Yglesias’ piece does perform the explanatory function of Vice President Biden’s policies that it sets out to, but it also implicitly intends to present his agenda as “progressive.” In doing so, Yglesias celebrates the notion that the Biden campaign has plans at all. I do not believe that Vice President Biden having policies—as the presumptive Democratic nominee for president of the United States—is something to celebrate or admire; it is self-evident that he would have policies and ideas. Any serious presidential candidate is, at the very least, expected to have plans. The issue is that Vice President Biden’s plan simply are not very substantive. They are minor reforms within the neoliberal framework, coupled with a few nominal concessions to the Left.

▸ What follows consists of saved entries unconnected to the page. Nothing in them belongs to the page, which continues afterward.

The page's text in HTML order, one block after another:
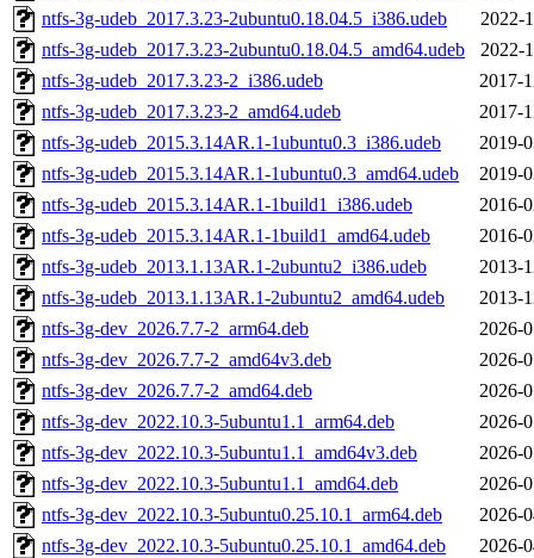
ntfs-3g-udeb_2017.3.23-2ubuntu0.18.04.5_i386.udeb
2022-
ntfs-3g-udeb_2017.3.23-2ubuntu0.18.04.5_amd64.udeb
2022-
ntfs-3g-udeb_2017.3.23-2_i386.udeb
2017-
ntfs-3g-udeb_2017.3.23-2_amd64.udeb
2017-
ntfs-3g-udeb_2015.3.14AR.1-1ubuntu0.3_i386.udeb
2019-
ntfs-3g-udeb_2015.3.14AR.1-1ubuntu0.3_amd64.udeb
2019-
ntfs-3g-udeb_2015.3.14AR.1-1build1_i386.udeb
2016-
ntfs-3g-udeb_2015.3.14AR.1-1build1_amd64.udeb
2016-
ntfs-3g-udeb_2013.1.13AR.1-2ubuntu2_i386.udeb
2013-
ntfs-3g-udeb_2013.1.13AR.1-2ubuntu2_amd64.udeb
2013-
ntfs-3g-dev_2026.7.7-2_arm64.deb
2026-
ntfs-3g-dev_2026.7.7-2_amd64v3.deb
2026-
ntfs-3g-dev_2026.7.7-2_amd64.deb
2026-
ntfs-3g-dev_2022.10.3-5ubuntu1.1_arm64.deb
2026-
ntfs-3g-dev_2022.10.3-5ubuntu1.1_amd64v3.deb
2026-
ntfs-3g-dev_2022.10.3-5ubuntu1.1_amd64.deb
2026-
ntfs-3g-dev_2022.10.3-5ubuntu0.25.10.1_arm64.deb
2026-
ntfs-3g-dev_2022.10.3-5ubuntu0.25.10.1_amd64.deb
2026-
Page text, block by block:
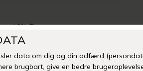
10% Elastan
eller er varen udsolgt? Klik her
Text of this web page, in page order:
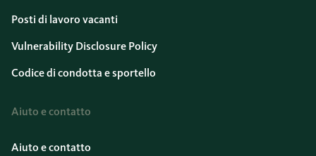
Posti di lavoro vacanti
Vulnerability Disclosure Policy
Codice di condotta e sportello
Aiuto e contatto
Aiuto e contatto
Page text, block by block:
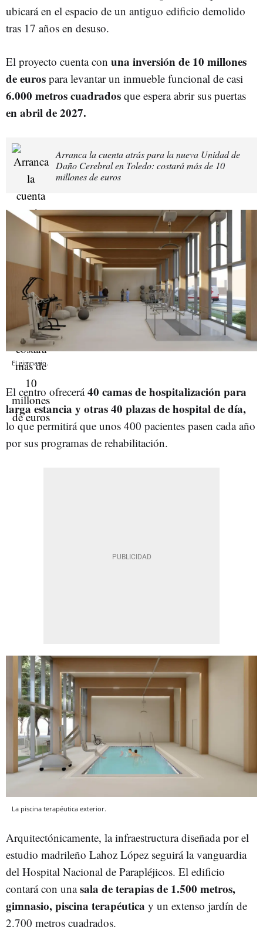
ubicará en el espacio de un antiguo edificio demolido
tras 17 años en desuso.
El proyecto cuenta con una inversión de 10 millones
de euros para levantar un inmueble funcional de casi
6.000 metros cuadrados que espera abrir sus puertas
en abril de 2027.
Arranca la cuenta atrás para la nueva Unidad de
Daño Cerebral en Toledo: costará más de 10
millones de euros
El gimnasio.
El centro ofrecerá40 camas de hospitalización para
larga estancia y otras 40 plazas de hospital de día,
lo que permitirá que unos 400 pacientes pasen cada año
por sus programas de rehabilitación.
La piscina terapéutica exterior.
Arquitectónicamente, la infraestructura diseñada por el
estudio madrileño Lahoz López seguirá la vanguardia
del Hospital Nacional de Parapléjicos. El edificio
contará con unasala de terapias de 1.500 metros,
gimnasio, piscina terapéutica y un extenso jardín de
2.700 metros cuadrados.
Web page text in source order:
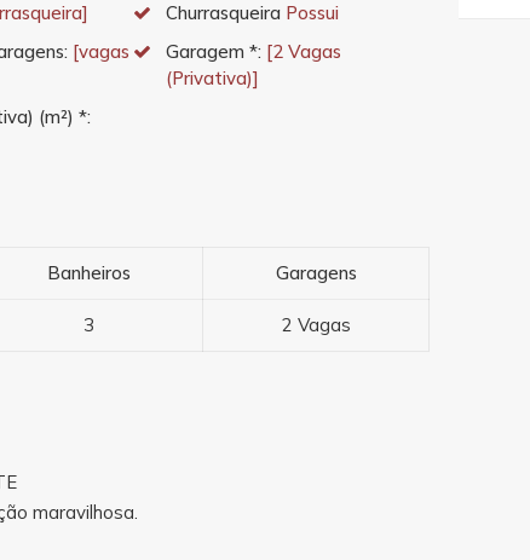
Churrasqueira Possui
[vagas
Garagem *: [2 Vagas
(Privativa)]
(m²) *:
Banheiros Garagens
3 2 Vagas
maravilhosa.

The Left needs a candidate who really believes in its preferred policies and is not just giving lip service in an attempt to gain its votes. Then-candidate Barack Obama portrayed himself in a similar way, with his rhetoric of ending American involvement in the Middle East (he, instead, perpetuated and augmented the wars there) and promising to establish reasonable healthcare for Americans (he, instead, opted for the Affordable Care Act, some of whose provisions originated from a conservative think tank, the Heritage Foundation). Vice President Biden’s voting record in the Senate simply does not gel with his current rhetoric and stated policies. He voted for the Iraq war (a subject notably omitted entirely from Yglesias’ piece), and, according to the BBC: “as a senator in 1981, he voted to support an amendment that would have allowed states to overturn the landmark Supreme Court ruling guaranteeing the US right to abortion.” Not only are Vice President Biden’s policies nominal and not enough for the structural reform needed in the United States, he cannot even be trusted to uphold or authentically believe in even marginally Democratic positions.